§ **Task statement**:
Go to the line containing "supported idp options, but" in the records below and print it and every following line exactly, on through the line containing "formato RAS daria", then stop.

§ **Dataset content**:
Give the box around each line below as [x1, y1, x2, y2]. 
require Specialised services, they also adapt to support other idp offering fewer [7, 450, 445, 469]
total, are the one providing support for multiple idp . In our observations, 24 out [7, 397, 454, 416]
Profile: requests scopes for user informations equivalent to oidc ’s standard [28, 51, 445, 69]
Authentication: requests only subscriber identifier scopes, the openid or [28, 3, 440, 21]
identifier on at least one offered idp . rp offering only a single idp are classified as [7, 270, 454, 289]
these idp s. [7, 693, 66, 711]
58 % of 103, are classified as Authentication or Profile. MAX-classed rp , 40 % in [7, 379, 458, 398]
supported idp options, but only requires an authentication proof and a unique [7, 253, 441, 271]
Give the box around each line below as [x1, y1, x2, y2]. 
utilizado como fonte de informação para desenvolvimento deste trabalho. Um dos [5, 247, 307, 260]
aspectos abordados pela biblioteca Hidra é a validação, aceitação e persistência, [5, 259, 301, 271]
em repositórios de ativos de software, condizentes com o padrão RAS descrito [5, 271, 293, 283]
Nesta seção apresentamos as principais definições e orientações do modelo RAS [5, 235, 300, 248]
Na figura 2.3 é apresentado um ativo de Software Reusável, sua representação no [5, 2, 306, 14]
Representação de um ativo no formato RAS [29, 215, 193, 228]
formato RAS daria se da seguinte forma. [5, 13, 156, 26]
...
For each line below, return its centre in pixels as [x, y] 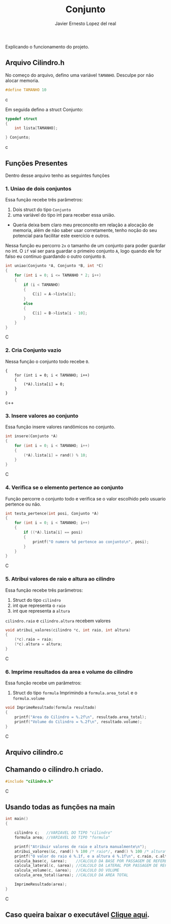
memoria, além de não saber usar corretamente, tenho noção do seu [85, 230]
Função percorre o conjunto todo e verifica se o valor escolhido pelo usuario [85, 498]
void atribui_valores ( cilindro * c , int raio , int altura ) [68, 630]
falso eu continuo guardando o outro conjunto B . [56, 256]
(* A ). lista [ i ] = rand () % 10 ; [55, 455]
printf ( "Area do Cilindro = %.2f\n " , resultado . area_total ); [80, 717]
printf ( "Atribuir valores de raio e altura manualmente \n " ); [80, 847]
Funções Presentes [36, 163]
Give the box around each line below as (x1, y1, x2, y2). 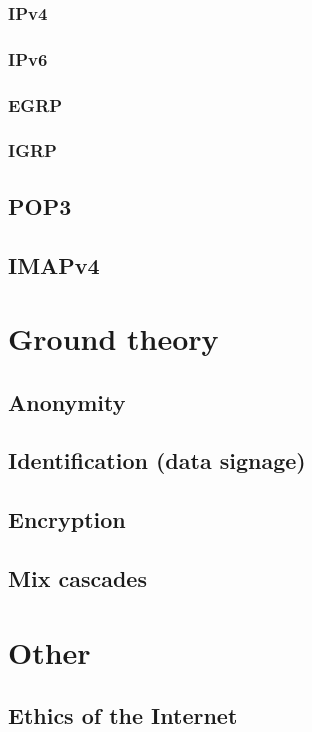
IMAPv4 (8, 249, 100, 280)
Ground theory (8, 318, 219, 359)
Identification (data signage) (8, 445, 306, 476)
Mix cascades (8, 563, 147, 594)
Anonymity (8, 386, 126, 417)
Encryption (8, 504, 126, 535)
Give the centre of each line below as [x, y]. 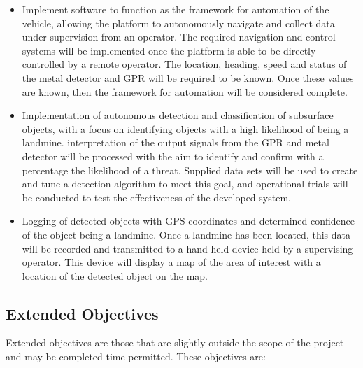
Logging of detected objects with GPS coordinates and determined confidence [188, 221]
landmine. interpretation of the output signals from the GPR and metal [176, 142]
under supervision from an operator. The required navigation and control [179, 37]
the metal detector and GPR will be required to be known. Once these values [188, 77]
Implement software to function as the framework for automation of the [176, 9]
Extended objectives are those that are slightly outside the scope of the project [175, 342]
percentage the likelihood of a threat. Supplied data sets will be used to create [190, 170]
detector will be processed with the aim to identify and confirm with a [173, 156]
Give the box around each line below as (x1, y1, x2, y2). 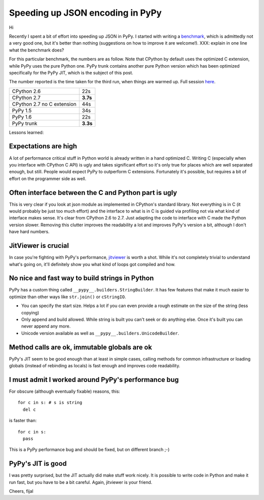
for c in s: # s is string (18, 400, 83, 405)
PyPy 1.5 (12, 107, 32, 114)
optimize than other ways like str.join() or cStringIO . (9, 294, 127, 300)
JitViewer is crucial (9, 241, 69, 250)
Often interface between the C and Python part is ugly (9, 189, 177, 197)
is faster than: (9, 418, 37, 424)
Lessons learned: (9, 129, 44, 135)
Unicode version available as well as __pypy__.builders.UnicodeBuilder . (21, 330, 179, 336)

§ **Exercise answer**:
supported idp options, but only requires an authentication proof and a unique [7, 253, 441, 271]
Give the box around each line below as [x1, y1, x2, y2]. 
utilizado como fonte de informação para desenvolvimento deste trabalho. Um dos [5, 247, 307, 260]
aspectos abordados pela biblioteca Hidra é a validação, aceitação e persistência, [5, 259, 301, 271]
em repositórios de ativos de software, condizentes com o padrão RAS descrito [5, 271, 293, 283]
Nesta seção apresentamos as principais definições e orientações do modelo RAS [5, 235, 300, 248]
Na figura 2.3 é apresentado um ativo de Software Reusável, sua representação no [5, 2, 306, 14]
Representação de um ativo no formato RAS [29, 215, 193, 228]
formato RAS daria se da seguinte forma. [5, 13, 156, 26]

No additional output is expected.